Underneath, the Magic Keyboard and Magic Trackpad 2 have an identical white plastic construction with flat gray rubber feet at every corner. These new feet seem to to a better job at providing anti-slip resistance than the older keyboard and trackpad models.
It should be noted that both the Magic Keyboard and Magic Trackpad 2 come with a Lightning cable for charging. It's the same length of cable that comes with all iPhones and iPads so you can technically use it for all of your Apple devices.
Although we think Apple’s Magic Trackpad 2 is a worthwhile upgrade, the Magic Keyboard on the other hand, while arguably a better wireless keyboard overall – isn’t that much of an upgrade over its predecessor considering it costs $30 more at $99. Or at least not the kind of upgrade we were hoping for. It’s rechargeable in the same way that the Magic Trackpad 2 is rechargeable and lasts up to a month on a single charge partly thanks to Bluetooth 4.0, but it lacks an important feature that many have been waiting for, which is backlit keys.
In a way, the new scissor-mechanism keys and slightly larger key caps are an improvement over the older wireless Apple keyboard.

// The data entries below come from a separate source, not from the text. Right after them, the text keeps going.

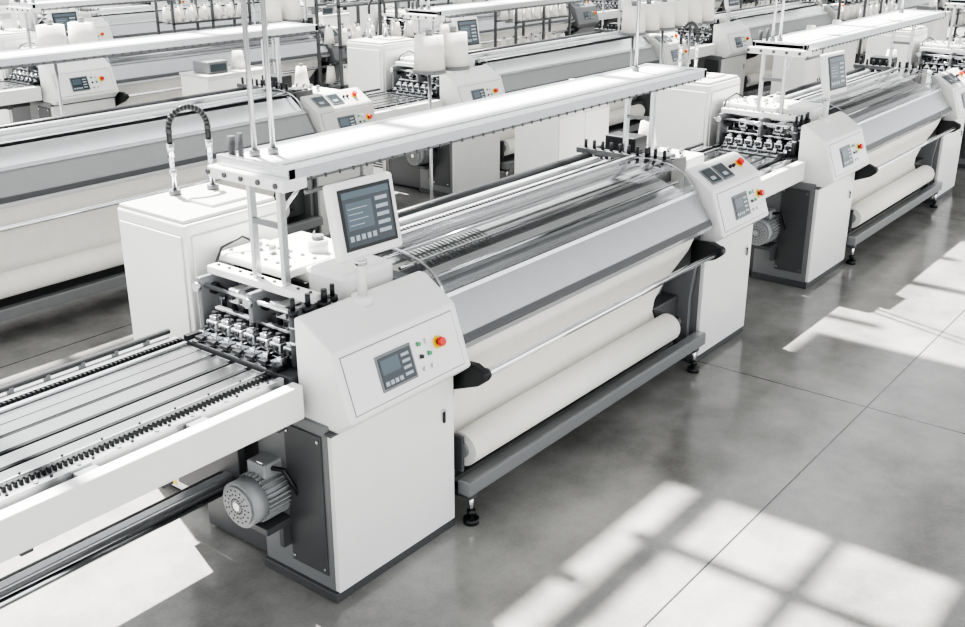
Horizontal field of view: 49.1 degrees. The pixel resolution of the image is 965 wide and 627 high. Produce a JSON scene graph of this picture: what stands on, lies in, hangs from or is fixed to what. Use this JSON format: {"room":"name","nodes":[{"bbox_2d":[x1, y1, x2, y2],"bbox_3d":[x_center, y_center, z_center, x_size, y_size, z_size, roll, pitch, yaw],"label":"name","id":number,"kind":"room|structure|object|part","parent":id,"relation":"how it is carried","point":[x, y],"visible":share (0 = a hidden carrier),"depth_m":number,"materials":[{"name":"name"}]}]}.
{"room":"textile factory","nodes":[
{"label":"textile factory","id":0,"kind":"room"},
{"bbox_2d":[0,0,8,3],"bbox_3d":[-14.834,-15.524,36.448,0.200,9.000,60.000,16,26,35],"label":"wall","id":1,"kind":"structure","parent":0,"point":[1,1],"depth_m":36.10,"materials":[{"name":"paint"}]},
{"bbox_2d":[0,4,964,626],"bbox_3d":[2.558,-6.455,25.314,44.000,0.001,60.000,16,26,35],"label":"floor","id":2,"kind":"structure","parent":0,"point":[810,472],"depth_m":5.74,"materials":[{"name":"concrete"}]},
{"bbox_2d":[0,0,36,124],"bbox_3d":[-5.857,-2.970,13.290,0.572,2.067,0.620,16,26,35],"label":"tall cabinet","id":3,"kind":"object","parent":2,"relation":"on","point":[11,38],"visible":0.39,"depth_m":12.96,"materials":[{"name":"white metal"}]},
{"bbox_2d":[9,0,60,28],"bbox_3d":[-7.474,-4.692,17.799,0.572,2.067,0.620,16,26,35],"label":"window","id":4,"kind":"structure","parent":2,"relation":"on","point":[13,14],"depth_m":17.46,"materials":[{"name":"white metal"}]},
{"bbox_2d":[36,17,97,114],"bbox_3d":[-4.007,-1.873,10.469,0.360,2.030,0.660,16,26,35],"label":"stand","id":5,"kind":"object","parent":2,"relation":"on","point":[80,31],"visible":0.4,"depth_m":10.16,"materials":[{"name":"grey paint"}]},
{"bbox_2d":[0,328,303,609],"bbox_3d":[-2.165,1.155,3.809,0.970,1.124,3.280,16,26,35],"label":"table","id":6,"kind":"object","parent":2,"relation":"on","point":[81,443],"visible":0.97,"depth_m":4.32,"materials":[{"name":"grey paint"}]},
{"bbox_2d":[32,0,308,41],"bbox_3d":[-5.425,-6.264,18.367,1.232,4.600,5.452,16,26,35],"label":"machine","id":7,"kind":"object","parent":2,"relation":"on","point":[110,24],"visible":0.19,"depth_m":17.89,"materials":[{"name":"grey paint"}]},
{"bbox_2d":[135,0,222,5],"bbox_3d":[-5.808,-8.548,24.346,1.232,4.600,5.452,16,26,35],"label":"machine","id":8,"kind":"object","parent":2,"relation":"on","point":[175,1],"visible":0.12,"depth_m":22.97,"materials":[{"name":"grey paint"}]},
{"bbox_2d":[78,4,151,11],"bbox_3d":[-7.861,-6.283,22.684,0.970,0.694,1.180,16,26,35],"label":"table","id":9,"kind":"object","parent":8,"relation":"attached to","point":[109,7],"visible":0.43,"depth_m":22.34,"materials":[{"name":"grey paint"}]},
{"bbox_2d":[3,0,364,122],"bbox_3d":[-3.808,-4.543,13.859,1.232,4.600,5.452,16,26,35],"label":"machine","id":10,"kind":"object","parent":2,"relation":"on","point":[99,83],"visible":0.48,"depth_m":12.97,"materials":[{"name":"grey paint"}]},
{"bbox_2d":[0,79,41,109],"bbox_3d":[-5.861,-2.278,12.197,0.970,0.694,1.180,16,26,35],"label":"table","id":11,"kind":"object","parent":10,"relation":"attached to","point":[12,95],"visible":0.94,"depth_m":12.13,"materials":[{"name":"grey paint"}]},
{"bbox_2d":[0,22,376,321],"bbox_3d":[-3.117,-2.400,8.248,1.232,4.600,5.452,16,26,35],"label":"machine","id":12,"kind":"object","parent":2,"relation":"on","point":[64,179],"visible":0.79,"depth_m":8.44,"materials":[{"name":"grey paint"}]},
{"bbox_2d":[117,103,278,504],"bbox_3d":[-1.470,-0.052,5.648,0.572,2.067,0.620,16,26,35],"label":"tall cabinet","id":13,"kind":"object","parent":2,"relation":"on","point":[169,240],"visible":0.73,"depth_m":5.34,"materials":[{"name":"white metal"}]},
{"bbox_2d":[154,0,251,34],"bbox_3d":[-4.421,-4.363,16.963,0.475,2.050,1.575,16,26,35],"label":"rack","id":14,"kind":"object","parent":2,"relation":"on","point":[177,17],"visible":0.34,"depth_m":16.61,"materials":[{"name":"grey paint"}]},
{"bbox_2d":[179,50,262,95],"bbox_3d":[-3.013,-2.367,12.575,0.538,1.450,0.920,16,26,35],"label":"storage cabinet","id":15,"kind":"object","parent":2,"relation":"on","point":[208,75],"visible":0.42,"depth_m":12.15,"materials":[{"name":"white metal"}]},
{"bbox_2d":[252,0,255,24],"bbox_3d":[-3.807,-4.854,18.277,0.360,2.030,0.660,16,26,35],"label":"stand","id":16,"kind":"object","parent":2,"relation":"on","point":[252,0],"visible":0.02,"depth_m":18.03,"materials":[{"name":"grey paint"}]},
{"bbox_2d":[259,0,302,72],"bbox_3d":[-2.572,-3.104,13.692,0.360,2.030,0.660,16,26,35],"label":"stand","id":17,"kind":"object","parent":2,"relation":"on","point":[276,10],"visible":0.52,"depth_m":13.41,"materials":[{"name":"grey paint"}]},
{"bbox_2d":[301,0,322,8],"bbox_3d":[-3.476,-6.511,22.562,0.572,2.067,0.620,16,26,35],"label":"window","id":18,"kind":"structure","parent":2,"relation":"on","point":[309,3],"depth_m":22.26,"materials":[{"name":"white metal"}]},
{"bbox_2d":[302,1,349,26],"bbox_3d":[-2.756,-4.970,19.391,0.538,1.450,0.920,16,26,35],"label":"storage cabinet","id":19,"kind":"object","parent":2,"relation":"on","point":[329,16],"visible":0.23,"depth_m":18.98,"materials":[{"name":"white metal"}]},
{"bbox_2d":[314,0,418,89],"bbox_3d":[-1.503,-3.321,14.232,0.475,2.050,1.575,16,26,35],"label":"rack","id":20,"kind":"object","parent":2,"relation":"on","point":[343,82],"visible":0.24,"depth_m":13.73,"materials":[{"name":"grey paint"}]},
{"bbox_2d":[349,0,393,33],"bbox_3d":[-1.859,-4.789,18.054,0.572,2.067,0.620,16,26,35],"label":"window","id":21,"kind":"structure","parent":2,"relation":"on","point":[373,8],"depth_m":17.69,"materials":[{"name":"white metal"}]},
{"bbox_2d":[347,0,413,173],"bbox_3d":[-1.168,-2.647,12.443,0.572,2.067,0.620,16,26,35],"label":"tall cabinet","id":22,"kind":"object","parent":2,"relation":"on","point":[370,58],"visible":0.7,"depth_m":12.13,"materials":[{"name":"white metal"}]},
{"bbox_2d":[323,0,490,10],"bbox_3d":[-1.427,-8.084,23.131,1.232,4.600,5.452,16,26,35],"label":"machine","id":23,"kind":"object","parent":2,"relation":"on","point":[441,2],"visible":0.09,"depth_m":22.74,"materials":[{"name":"grey paint"}]},
{"bbox_2d":[398,0,449,8],"bbox_3d":[-1.308,-5.895,20.974,0.475,2.050,1.575,16,26,35],"label":"rack","id":24,"kind":"object","parent":2,"relation":"on","point":[448,1],"visible":0.02,"depth_m":21.03,"materials":[{"name":"grey paint"}]},
{"bbox_2d":[412,26,469,199],"bbox_3d":[-0.375,-1.560,9.649,0.360,2.030,0.660,16,26,35],"label":"stand","id":25,"kind":"object","parent":2,"relation":"on","point":[445,52],"visible":0.85,"depth_m":9.33,"materials":[{"name":"grey paint"}]},
{"bbox_2d":[414,24,468,50],"bbox_3d":[-0.668,-3.434,15.369,0.538,1.450,0.920,16,26,35],"label":"storage cabinet","id":26,"kind":"object","parent":2,"relation":"on","point":[443,27],"visible":0.02,"depth_m":15.22,"materials":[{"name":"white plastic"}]},
{"bbox_2d":[453,0,484,17],"bbox_3d":[-0.210,-4.120,16.355,0.360,2.030,0.660,16,26,35],"label":"stand","id":27,"kind":"object","parent":2,"relation":"on","point":[454,1],"visible":0.24,"depth_m":15.90,"materials":[{"name":"grey paint"}]},
{"bbox_2d":[179,0,767,603],"bbox_3d":[0.246,-1.473,5.820,1.232,4.600,4.512,16,26,35],"label":"machine","id":28,"kind":"object","parent":2,"relation":"on","point":[470,331],"visible":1,"depth_m":5.33,"materials":[{"name":"grey paint"}]},
{"bbox_3d":[-0.963,0.869,4.958,0.293,0.440,0.437,16,26,35],"label":"electric motor","id":29,"kind":"part","parent":28,"relation":"part of","materials":[{"name":"grey paint"}]},
{"bbox_2d":[323,172,401,307],"bbox_3d":[-0.528,-0.312,4.678,0.139,0.585,0.360,18,27,39],"label":"touchscreen monitor","id":30,"kind":"object","parent":28,"relation":"on","point":[362,214],"depth_m":4.62,"materials":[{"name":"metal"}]},
{"bbox_2d":[205,0,706,286],"bbox_3d":[0.152,-1.968,5.603,0.497,3.520,3.828,16,26,35],"label":"shelf","id":31,"kind":"object","parent":28,"relation":"attached to","point":[445,242],"depth_m":5.60,"materials":[{"name":"metal"}]},
{"bbox_3d":[0.348,0.040,6.511,1.200,1.280,2.660,16,26,35],"label":"machine frame","id":32,"kind":"part","parent":28,"relation":"part of","materials":[{"name":"grey paint"}]},
{"bbox_2d":[375,0,598,50],"bbox_3d":[0.190,-6.362,18.623,1.232,4.600,5.452,16,26,35],"label":"machine","id":33,"kind":"object","parent":2,"relation":"on","point":[584,15],"visible":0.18,"depth_m":18.80,"materials":[{"name":"grey paint"}]},
{"bbox_2d":[494,3,571,46],"bbox_3d":[0.825,-4.437,17.157,0.475,2.050,1.575,16,26,35],"label":"rack","id":34,"kind":"object","parent":2,"relation":"on","point":[523,16],"visible":0.36,"depth_m":16.90,"materials":[{"name":"white metal"}]},
{"bbox_2d":[385,0,690,196],"bbox_3d":[0.881,-4.220,13.012,1.232,4.600,5.452,16,26,35],"label":"machine","id":35,"kind":"object","parent":2,"relation":"on","point":[469,163],"visible":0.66,"depth_m":12.20,"materials":[{"name":"grey paint"}]},
{"bbox_2d":[362,88,442,120],"bbox_3d":[-1.172,-1.955,11.350,0.970,0.694,1.180,16,26,35],"label":"table","id":36,"kind":"object","parent":35,"relation":"attached to","point":[386,105],"visible":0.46,"depth_m":11.22,"materials":[{"name":"grey paint"}]},
{"bbox_2d":[514,79,608,173],"bbox_3d":[0.789,-1.553,10.443,0.538,1.450,0.920,16,26,35],"label":"storage cabinet","id":37,"kind":"object","parent":2,"relation":"on","point":[537,144],"visible":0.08,"depth_m":10.08,"materials":[{"name":"white metal"}]},
{"bbox_2d":[602,0,603,26],"bbox_3d":[2.230,-5.115,18.959,0.360,2.030,0.660,16,26,35],"label":"stand","id":38,"kind":"object","parent":2,"relation":"on","point":[603,0],"visible":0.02,"depth_m":18.74,"materials":[{"name":"grey paint"}]},
{"bbox_2d":[620,0,659,128],"bbox_3d":[1.821,-2.645,12.492,0.360,2.030,0.660,16,26,35],"label":"stand","id":39,"kind":"object","parent":2,"relation":"on","point":[649,12],"visible":0.77,"depth_m":12.09,"materials":[{"name":"grey paint"}]},
{"bbox_2d":[591,0,742,31],"bbox_3d":[4.188,-8.181,23.387,1.232,4.600,5.452,16,26,35],"label":"machine","id":40,"kind":"object","parent":2,"relation":"on","point":[608,4],"visible":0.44,"depth_m":22.12,"materials":[{"name":"grey paint"}]},
{"bbox_2d":[596,8,621,21],"bbox_3d":[2.135,-5.916,21.725,0.970,0.694,1.180,16,26,35],"label":"table","id":41,"kind":"object","parent":40,"relation":"attached to","point":[609,14],"visible":0.3,"depth_m":21.50,"materials":[{"name":"grey paint"}]},
{"bbox_2d":[654,0,688,63],"bbox_3d":[2.253,-2.842,13.007,0.360,2.030,0.660,16,26,35],"label":"stand","id":42,"kind":"object","parent":2,"relation":"on","point":[673,13],"visible":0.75,"depth_m":12.63,"materials":[{"name":"grey paint"}]},
{"bbox_2d":[655,21,739,149],"bbox_3d":[1.936,-1.601,9.706,0.572,2.067,0.620,16,26,35],"label":"tall cabinet","id":43,"kind":"object","parent":2,"relation":"on","point":[684,115],"visible":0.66,"depth_m":9.38,"materials":[{"name":"white metal"}]},
{"bbox_2d":[686,0,714,66],"bbox_3d":[2.685,-3.038,13.521,0.360,2.030,0.660,16,26,35],"label":"stand","id":44,"kind":"object","parent":2,"relation":"on","point":[701,12],"visible":0.54,"depth_m":13.21,"materials":[{"name":"grey paint"}]},
{"bbox_2d":[722,0,771,10],"bbox_3d":[5.716,-6.605,22.833,0.475,2.050,1.575,16,26,35],"label":"rack","id":45,"kind":"object","parent":2,"relation":"on","point":[754,3],"visible":0.17,"depth_m":22.67,"materials":[{"name":"grey paint"}]},
{"bbox_2d":[673,0,844,97],"bbox_3d":[4.880,-6.039,17.776,1.232,4.600,5.452,16,26,35],"label":"machine","id":46,"kind":"object","parent":2,"relation":"on","point":[732,32],"visible":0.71,"depth_m":17.04,"materials":[{"name":"grey paint"}]},
{"bbox_2d":[686,42,715,60],"bbox_3d":[2.827,-3.774,16.114,0.970,0.694,1.180,16,26,35],"label":"table","id":47,"kind":"object","parent":46,"relation":"attached to","point":[706,49],"visible":0.15,"depth_m":15.95,"materials":[{"name":"grey paint"}]},
{"bbox_2d":[742,0,778,4],"bbox_3d":[8.187,-10.000,28.151,1.232,4.600,5.452,16,26,35],"label":"machine","id":48,"kind":"object","parent":2,"relation":"on","point":[748,1],"visible":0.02,"depth_m":26.79,"materials":[{"name":"grey paint"}]},
{"bbox_2d":[770,25,832,94],"bbox_3d":[4.611,-3.407,15.300,0.538,1.450,0.920,16,26,35],"label":"storage cabinet","id":49,"kind":"object","parent":2,"relation":"on","point":[800,72],"visible":0.16,"depth_m":14.94,"materials":[{"name":"white metal"}]},
{"bbox_2d":[808,0,825,3],"bbox_3d":[6.829,-6.285,21.971,0.572,2.067,0.620,16,26,35],"label":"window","id":50,"kind":"structure","parent":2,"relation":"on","point":[820,1],"depth_m":21.59,"materials":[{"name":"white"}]},
{"bbox_2d":[710,0,964,288],"bbox_3d":[3.652,-3.023,9.878,1.232,4.600,4.512,16,26,35],"label":"machine","id":51,"kind":"object","parent":2,"relation":"on","point":[877,143],"visible":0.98,"depth_m":9.24,"materials":[{"name":"grey paint"}]},
{"bbox_2d":[684,142,805,197],"bbox_3d":[1.889,-0.890,8.562,0.970,0.694,1.180,16,26,35],"label":"table","id":52,"kind":"object","parent":51,"relation":"attached to","point":[777,174],"visible":0.32,"depth_m":8.49,"materials":[{"name":"grey paint"}]},
{"bbox_3d":[2.443,-0.681,9.016,0.293,0.440,0.437,16,26,35],"label":"electric motor","id":53,"kind":"part","parent":51,"relation":"part of","materials":[{"name":"grey paint"}]},
{"bbox_2d":[819,50,846,123],"bbox_3d":[2.878,-1.861,8.736,0.139,0.585,0.360,18,27,39],"label":"touchscreen monitor","id":54,"kind":"object","parent":51,"relation":"on","point":[832,64],"depth_m":8.65,"materials":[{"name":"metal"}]},
{"bbox_2d":[747,0,945,114],"bbox_3d":[3.558,-3.518,9.662,0.497,3.520,3.828,16,26,35],"label":"shelf","id":55,"kind":"object","parent":51,"relation":"attached to","point":[870,92],"depth_m":9.77,"materials":[{"name":"metal"}]},
{"bbox_3d":[3.754,-1.510,10.569,1.200,1.280,2.660,16,26,35],"label":"machine frame","id":56,"kind":"part","parent":51,"relation":"part of","materials":[{"name":"grey paint"}]},
{"bbox_2d":[818,20,856,71],"bbox_3d":[5.228,-3.688,16.035,0.538,1.450,0.920,16,26,35],"label":"storage cabinet","id":57,"kind":"object","parent":2,"relation":"on","point":[849,48],"visible":0.02,"depth_m":15.91,"materials":[{"name":"white metal"}]},
{"bbox_2d":[837,0,894,68],"bbox_3d":[6.228,-4.467,17.235,0.475,2.050,1.575,16,26,35],"label":"rack","id":58,"kind":"object","parent":2,"relation":"on","point":[866,8],"visible":0.25,"depth_m":16.80,"materials":[{"name":"grey paint"}]},
{"bbox_2d":[825,0,947,62],"bbox_3d":[8.878,-7.858,22.540,1.232,4.600,5.452,16,26,35],"label":"machine","id":59,"kind":"object","parent":2,"relation":"on","point":[908,4],"visible":0.16,"depth_m":22.44,"materials":[{"name":"grey paint"}]},
{"bbox_2d":[864,0,927,69],"bbox_3d":[5.342,-3.151,13.764,0.572,2.067,0.620,16,26,35],"label":"tall cabinet","id":60,"kind":"object","parent":2,"relation":"on","point":[877,45],"visible":0.27,"depth_m":13.43,"materials":[{"name":"white metal"}]},
{"bbox_2d":[916,0,950,41],"bbox_3d":[8.190,-5.036,19.564,0.538,1.450,0.920,16,26,35],"label":"storage cabinet","id":61,"kind":"object","parent":2,"relation":"on","point":[937,30],"visible":0.27,"depth_m":19.17,"materials":[{"name":"white metal"}]},
{"bbox_2d":[915,0,964,168],"bbox_3d":[7.058,-4.572,13.936,1.232,4.600,4.512,16,26,35],"label":"machine","id":62,"kind":"object","parent":2,"relation":"on","point":[936,56],"visible":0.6,"depth_m":13.10,"materials":[{"name":"grey paint"}]},
{"bbox_2d":[945,0,964,49],"bbox_3d":[6.964,-5.068,13.720,0.497,3.520,3.828,16,26,35],"label":"shelf","id":63,"kind":"object","parent":62,"relation":"attached to","point":[958,44],"depth_m":12.96,"materials":[{"name":"metal"}]},
{"bbox_2d":[937,0,964,40],"bbox_3d":[9.498,-5.955,21.131,0.475,2.050,1.575,16,26,35],"label":"rack","id":64,"kind":"object","parent":2,"relation":"on","point":[959,19],"visible":0.25,"depth_m":20.74,"materials":[{"name":"grey paint"}]}
]}

They’re more precise, have less travel but aren’t as shallow as the scissor keys found on the 12-inch Retina MacBook and that’s a good thing. Typing on the Magic Keyboard is very comfortable after a few hours of use and requires a little less effort to press on each individual key thanks to the new lower-profiled and balanced scissor mechanism.

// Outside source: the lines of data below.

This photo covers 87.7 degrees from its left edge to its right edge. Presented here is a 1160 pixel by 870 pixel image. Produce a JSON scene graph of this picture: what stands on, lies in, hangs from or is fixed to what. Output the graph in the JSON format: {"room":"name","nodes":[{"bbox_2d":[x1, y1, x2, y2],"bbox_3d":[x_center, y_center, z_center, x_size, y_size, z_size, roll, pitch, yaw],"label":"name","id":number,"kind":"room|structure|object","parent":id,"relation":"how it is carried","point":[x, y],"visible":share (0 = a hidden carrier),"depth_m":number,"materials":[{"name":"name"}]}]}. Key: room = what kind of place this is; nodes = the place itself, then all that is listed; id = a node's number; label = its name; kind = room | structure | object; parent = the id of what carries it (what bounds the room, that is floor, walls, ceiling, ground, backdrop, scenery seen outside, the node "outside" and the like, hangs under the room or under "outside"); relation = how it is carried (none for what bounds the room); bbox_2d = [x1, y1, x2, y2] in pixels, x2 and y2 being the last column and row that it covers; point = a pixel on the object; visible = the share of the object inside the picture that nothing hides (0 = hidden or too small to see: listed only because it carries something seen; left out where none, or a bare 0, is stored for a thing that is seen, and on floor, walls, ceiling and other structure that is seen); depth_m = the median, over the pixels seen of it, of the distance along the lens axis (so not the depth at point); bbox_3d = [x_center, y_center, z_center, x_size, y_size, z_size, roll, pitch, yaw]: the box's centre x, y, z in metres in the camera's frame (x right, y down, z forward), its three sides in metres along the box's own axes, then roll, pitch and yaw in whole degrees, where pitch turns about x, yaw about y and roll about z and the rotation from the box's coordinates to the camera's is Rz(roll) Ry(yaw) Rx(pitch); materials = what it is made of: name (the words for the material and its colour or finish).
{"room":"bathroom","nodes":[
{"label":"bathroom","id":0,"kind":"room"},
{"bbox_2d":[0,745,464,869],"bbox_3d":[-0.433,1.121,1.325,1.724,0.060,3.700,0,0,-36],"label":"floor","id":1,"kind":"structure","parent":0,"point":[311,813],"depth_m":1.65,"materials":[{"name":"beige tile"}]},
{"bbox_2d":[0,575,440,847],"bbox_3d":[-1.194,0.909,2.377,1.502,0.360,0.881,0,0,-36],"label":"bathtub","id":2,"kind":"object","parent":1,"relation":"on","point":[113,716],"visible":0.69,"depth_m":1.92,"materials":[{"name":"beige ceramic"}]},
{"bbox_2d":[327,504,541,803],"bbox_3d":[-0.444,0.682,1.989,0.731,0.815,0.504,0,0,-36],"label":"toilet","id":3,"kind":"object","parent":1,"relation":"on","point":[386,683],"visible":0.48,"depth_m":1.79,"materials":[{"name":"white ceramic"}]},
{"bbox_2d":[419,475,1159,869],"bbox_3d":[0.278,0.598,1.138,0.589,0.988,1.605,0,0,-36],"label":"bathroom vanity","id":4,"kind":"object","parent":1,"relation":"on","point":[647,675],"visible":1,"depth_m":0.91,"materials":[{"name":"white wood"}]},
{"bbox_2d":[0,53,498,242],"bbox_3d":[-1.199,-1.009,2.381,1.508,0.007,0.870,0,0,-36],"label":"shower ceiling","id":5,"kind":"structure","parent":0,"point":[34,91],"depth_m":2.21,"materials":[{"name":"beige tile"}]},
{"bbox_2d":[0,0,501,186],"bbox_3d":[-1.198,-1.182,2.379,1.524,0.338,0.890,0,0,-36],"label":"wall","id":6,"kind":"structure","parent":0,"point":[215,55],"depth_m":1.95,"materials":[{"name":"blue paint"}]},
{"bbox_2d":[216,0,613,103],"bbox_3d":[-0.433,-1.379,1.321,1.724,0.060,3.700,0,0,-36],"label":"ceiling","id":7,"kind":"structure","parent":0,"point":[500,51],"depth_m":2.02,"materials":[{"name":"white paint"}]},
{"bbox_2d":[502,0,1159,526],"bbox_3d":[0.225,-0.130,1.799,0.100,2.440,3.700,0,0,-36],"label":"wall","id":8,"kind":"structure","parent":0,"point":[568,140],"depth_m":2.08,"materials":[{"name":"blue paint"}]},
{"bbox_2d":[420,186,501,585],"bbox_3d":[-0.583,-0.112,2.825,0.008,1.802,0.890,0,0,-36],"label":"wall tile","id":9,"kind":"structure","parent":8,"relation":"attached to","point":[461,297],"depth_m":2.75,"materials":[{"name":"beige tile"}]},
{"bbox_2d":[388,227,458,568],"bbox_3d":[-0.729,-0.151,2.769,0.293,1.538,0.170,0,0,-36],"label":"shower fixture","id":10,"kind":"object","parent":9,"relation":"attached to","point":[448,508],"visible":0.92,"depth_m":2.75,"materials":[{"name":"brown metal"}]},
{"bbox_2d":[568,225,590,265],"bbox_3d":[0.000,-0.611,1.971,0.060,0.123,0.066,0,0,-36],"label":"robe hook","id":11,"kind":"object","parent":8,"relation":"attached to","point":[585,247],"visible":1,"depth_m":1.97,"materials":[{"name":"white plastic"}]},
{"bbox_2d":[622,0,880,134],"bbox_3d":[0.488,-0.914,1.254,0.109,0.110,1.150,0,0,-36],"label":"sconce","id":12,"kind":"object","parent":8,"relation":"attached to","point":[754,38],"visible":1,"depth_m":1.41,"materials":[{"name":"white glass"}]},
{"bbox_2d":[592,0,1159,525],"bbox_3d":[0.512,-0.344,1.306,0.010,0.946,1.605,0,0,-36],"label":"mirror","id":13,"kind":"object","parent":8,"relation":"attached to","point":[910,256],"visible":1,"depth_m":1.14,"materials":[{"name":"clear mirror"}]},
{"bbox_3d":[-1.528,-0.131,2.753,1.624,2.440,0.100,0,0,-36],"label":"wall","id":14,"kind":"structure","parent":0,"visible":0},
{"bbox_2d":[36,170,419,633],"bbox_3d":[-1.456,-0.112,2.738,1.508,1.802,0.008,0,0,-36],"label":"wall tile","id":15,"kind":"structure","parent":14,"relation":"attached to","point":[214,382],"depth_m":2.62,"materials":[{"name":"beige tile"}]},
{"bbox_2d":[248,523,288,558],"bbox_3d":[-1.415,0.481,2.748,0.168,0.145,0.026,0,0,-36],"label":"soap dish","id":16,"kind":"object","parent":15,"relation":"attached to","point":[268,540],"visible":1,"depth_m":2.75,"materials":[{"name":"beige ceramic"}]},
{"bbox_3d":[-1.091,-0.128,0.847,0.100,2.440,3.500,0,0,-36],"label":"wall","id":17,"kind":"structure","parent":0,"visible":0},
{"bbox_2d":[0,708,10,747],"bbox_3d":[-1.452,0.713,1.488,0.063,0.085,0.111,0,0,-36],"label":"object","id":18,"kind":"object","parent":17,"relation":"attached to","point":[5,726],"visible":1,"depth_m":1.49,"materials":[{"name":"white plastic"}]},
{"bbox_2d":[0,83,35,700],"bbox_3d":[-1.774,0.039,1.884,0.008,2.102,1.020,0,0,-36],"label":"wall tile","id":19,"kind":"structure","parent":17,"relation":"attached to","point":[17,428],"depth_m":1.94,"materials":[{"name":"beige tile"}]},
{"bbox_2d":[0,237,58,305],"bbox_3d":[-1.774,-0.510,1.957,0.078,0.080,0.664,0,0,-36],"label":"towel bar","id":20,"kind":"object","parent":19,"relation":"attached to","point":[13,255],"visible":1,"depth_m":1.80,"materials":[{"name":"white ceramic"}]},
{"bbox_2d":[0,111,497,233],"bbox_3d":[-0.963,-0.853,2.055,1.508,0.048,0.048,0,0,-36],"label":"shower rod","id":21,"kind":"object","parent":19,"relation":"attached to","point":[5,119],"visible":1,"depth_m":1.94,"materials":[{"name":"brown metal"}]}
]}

What I also like about the new keyboard is that it’s even more compact than its predecessor, yet retains the same key layout while having slightly larger sized keys. It's also noticeably lighter so it's easier to carry with you and a lot more comfortable to use on your lap.
Apple Magic Keyboard compared to the older Apple Wireless keyboard. You can clearly see that there's a drastic change in design and key thickness between the two models. The thick, springy keys of the older model seem so outdated and imprecise after using the Magic Keyboard.
Bluetooth pairing on the new Magic Trackpad 2 and Magic Keyboard has been made amazingly easy and quick. Just connect the device using the included Lightning cable to your computer, turn the switch on, and the keyboard or trackpad will instantly be paired to that machine. The Magic Trackpad 2 and Magic Keyboard both come fully charged out of the box so there’s no need to leave them connected after you’ve paired them initially.
The fact that it’s rechargeable, has a smaller footprint and features improved chiclet-style keys may be a selling point for some users. But to others the lack of backlit keys in a $100 keyboard will be deal breaker. Logitech’s K811 is a great alternative if you’re looking for a compact Bluetooth keyboard with backlit keys. That said, Apple's Magic Keyboard is an improvement over its predecessor and is honestly a real joy to type on. For that reason, we'd recommend it.
If you never liked using the original Magic Trackpad, chances are you won't like using the Magic Trackpad 2 either. Trackpads aren't that great for precise Photoshop/Illustrator work, and arguably a mouse like Logitech's full-featured MX Master makes for a better tool for such detail-intensive tasks. But if you are a Magic Trackpad user or are looking to get into Force Touching everything, we'd highly recommend Apple's Magic Trackpad 2. It's an expensive piece of hardware, but if you want the best external trackpad ever made and the only Force Touch-enabled external trackpad in the world, it's well worth the asking price and makes the old Magic Trackpad look like an outdated 720p monitor.